His second season at the club turned out to be even worse. Villa manager Brian Little and Ćurčić never saw eye to eye, but by the time the 1997–98 season started their tense relations turned into a full blown feud. In late August 1997, Ćurčić relaunched his attack on Villa manager in the press, saying he's fed up with the way Little and the directors have treated him by not allowing him an opportunity to show what he can do. Little didn't take such public action kindly and although they made up again after meeting in private with Ćurčić even publicly admitting that he at last settled down at the club, it was obvious that their relationship deteriorated to a point of no repair. As a result, Ćurčić would go on to make only seven league appearances, mostly as a substitute, in addition to a few UEFA Cup outings where he had some decent performances. Little resigned in February 1998, but Ćurčić's fate at Villa had already been sealed for a while and there was no reprieve for him under new manager John Gregory. On 26 March 1998 he was sold to Crystal Palace for £1 million. On leaving Villa, Ćurčić still had some words for his former manager:
The way Brian Little played me was very strange. I could never understand it. He knew I was better in a free role. He should have played me like a McManaman or a Cantona. I was never given a chance to show what I could do – and that will always baffle me.

In the end, Ćurčić's time at Villa is more remembered for his wild lifestyle and eccentric behaviour than anything football related. The trappings of sudden prominence and fortune didn't pass him by and in later interviews he admitted to drug use and out of control partying during his Birmingham days. One of the bigger oddities of his Villa period was his purchase of a double-decker bus, which he used to throw parties.

In July 2007, The Times came out with its list of 50 worst Premier League transfers of all time (period covering 1992–2007): Ćurčić's move from Bolton to Villa made the 16th spot.

===Crystal Palace===
Ćurčić's arrival at Crystal Palace came toward the end of the 1997–98 Premiership season. Palace were struggling near the bottom of the table, without a win at Selhurst Park all season prior to his arrival. Ćurčić made an immediate impact, notably with a fine performance against Derby County in which Palace finally recorded a home win. His charisma and quality made him a favourite with the fans, but his application to Palace's fight against relegation at times was questionable. The club were relegated to the Football League amidst a doomed takeover by Mark Goldberg that eventually led to administration, but Ćurčić remained at the club.
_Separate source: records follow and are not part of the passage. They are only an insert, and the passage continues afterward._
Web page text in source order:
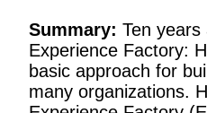
Summary: Ten
Experience Factory:
basic approach for
many organizations.
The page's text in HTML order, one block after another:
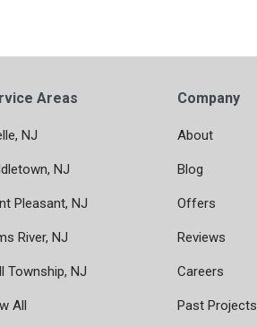
Areas
NJ
NJ
Pleasant, NJ
River, NJ
Township, NJ
All
Company
About
Blog
Offers
Reviews
Careers
Past Projects
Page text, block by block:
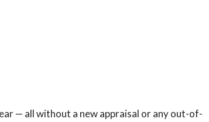
— all without a new appraisal or any out-of-
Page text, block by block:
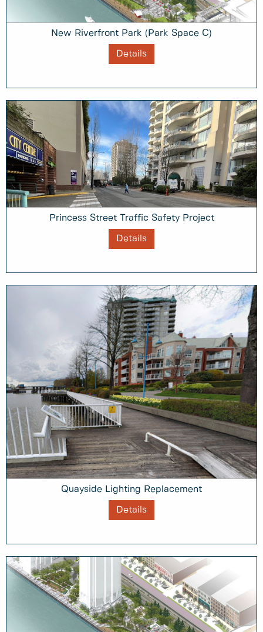
New Riverfront Park (Park Space C)
Details
Princess Street Traffic Safety Project
Details
Quayside Lighting Replacement
Details
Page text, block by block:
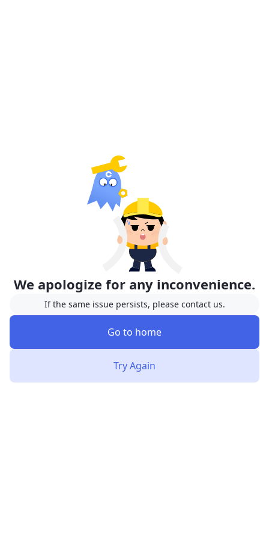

During spring 1999, he famously paraded around the pitch with a placard stating, "Yugoslavia – STOP NATO BOMBING" to protest the ongoing NATO bombing of FR Yugoslavia. By that time he appeared to have lost interest in football, being reduced to a handful of substitute appearances for Palace, before leaving as part of cost-cutting measures induced by Goldberg's ill-fated tenure as chairman coming to an insalubrious end.

===Later career===
During the summer of 1999, he joined MLS side MetroStars. Ćurčić has been known to sport a shaved head and a fu manchu beard sans mustache. Upon his arrival to Major League Soccer in summer 1999, with the season already in progress, he declared his intention to become the "Dennis Rodman of MLS". Ćurčić's stint in the league, however, lasted only until the end of the season (nine matches in total). The team had a disastrous season, at one point losing seven matches in a row, and 13 out of 14. Coached by compatriot Bora Milutinović, 27-year-old Ćurčić had some decent outings creating from midfield and even scoring two goals, but nothing could save the season that turned out to be the worst recorded by any club in MLS history.

By January 2000, it was clear that Ćurčić, who had already returned to Europe looking for a club, would not be back for the second MLS season. The MetroStars team officially cited a desire to get a goalscorer and not keep a midfield playmaker like Ćurčić, while unofficially reasons for his premature departure ranged from lack of performance to unspecified personal problems.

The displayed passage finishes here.